A partnership cannot be 70-30 or 80-20. It HAS to be 50-50.
In our case, 50% by the Police, and 50% by the community: You.
I will be the first to say that the Police need to beef up their share, but that is something for our bosses to address. Just know that there are an extremely large percentage of dedicated policemen out there who take their jobs seriously and are committed to their work.

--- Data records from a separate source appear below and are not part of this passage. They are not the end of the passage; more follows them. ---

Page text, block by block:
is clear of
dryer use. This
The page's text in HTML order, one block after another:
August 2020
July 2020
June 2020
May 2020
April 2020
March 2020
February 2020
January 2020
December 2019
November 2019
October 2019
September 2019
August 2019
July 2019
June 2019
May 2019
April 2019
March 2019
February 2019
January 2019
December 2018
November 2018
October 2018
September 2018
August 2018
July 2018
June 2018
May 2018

If I have to put one word as to why 99% of crime happens, that word would be complacency.
I have stated frequently that on occasions I have walked unimpeded into peoples’ houses.
Confronted, the people say, “Oh, I was just….” or blame the kids or anyone except themselves. Criminals don’t care about “just”. They see the opportunity and take it. Similarly, we often talk about burglar guards. I can bet that a majority of houses in Westville still have the thin round bar guards that are attached to wooden window frames by 2cm long screws. The same state as when you bought the house however long ago. Why does it surprise anybody when a criminal manages by superhuman strength to pull the bars off the window frame and bend them to gain access to your home?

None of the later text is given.